NO! The other party is anyone who does not live in my house, You are confused by your own disapproval. Let me be clear, all of my married life, my wife and I shared our home in-laws and kids. Everyone has flown the coup and we couldn’t be more happy. My youngest daughter struggle with mental health symptoms and sometimes seeks respirate in our house because it is a stable environment. 

My oldest daughter recently moved back into the area in a nearby town. The difference between behaviors and personality is substantial. 

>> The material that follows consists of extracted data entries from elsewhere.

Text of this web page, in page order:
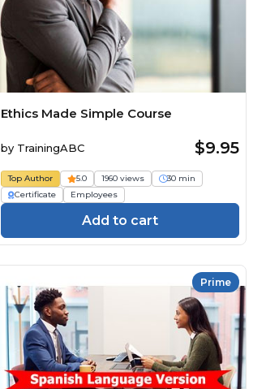
Ethics Made Simple Course
by TrainingABC $9.95
Top Author 5.0 1960 views
30 min
Certificate
Employees
Add to cart
Prime
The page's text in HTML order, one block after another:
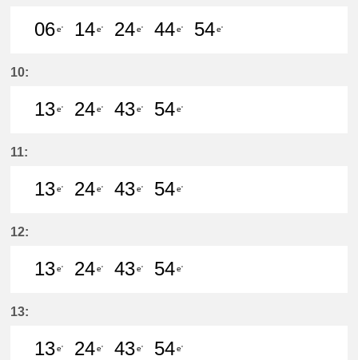
06e'
14e'
24e'
44e'
54e'
10:
13e'
24e'
43e'
54e'
11:
13e'
24e'
43e'
54e'
12:
13e'
24e'
43e'
54e'
13:
13e'
24e'
43e'
54e'
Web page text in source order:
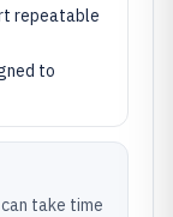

My mother-in-law moved in after losing her husband in 1992. She lived with us for 18 years, the atmosphere was tense. Only recently, my wife and I have the house to ourselves along with our pets. Hopefully you understand why privacy is so precious to us. It’s not that we shun family interactions it’s just the kids and us have separate lives, we get together when we want to not because everyone is obliged meet on specific days. 

I am not the monster you portray me to be, on the contrary my family gets along well together despite our differences. My kids are grown, they live their lives as they see fit, It is not my place to judge.


----------



## Pepper (Nov 11, 2020)

I do not see you as a monster @Mr. Ed.  Not at all.


----------



## Pepper (Nov 11, 2020)

One thing I don't understand, and it is about No One in particular.  Someone starts a thread.  There is something disputable about it.  People write comments.  The author of the OP gets all defensive and ornery.  My question:  why write the thread, or, once written, why post it?


----------



## RadishRose (Nov 11, 2020)

I don't sense "ornery", only explanation.


----------



## Pepper (Nov 11, 2020)

RadishRose said:


> I don't sense "ornery", only explanation.


Didn't I say "No One in Particular?"  I did, but maybe I should have said "Present Company Excluded."


----------



## ClassicRockr (Nov 11, 2020)

Knight said:


> This isn't about facts it about opinions on the op's post.  My opinion is that a 39 yr. old daughter has the right to live her life as she sees fit.



True. But, if the parents don't necessarily like her lifestyle, just what do they do? The parents have a very different, and nicer, lifestyle than her, but her lifestyle is her choice. 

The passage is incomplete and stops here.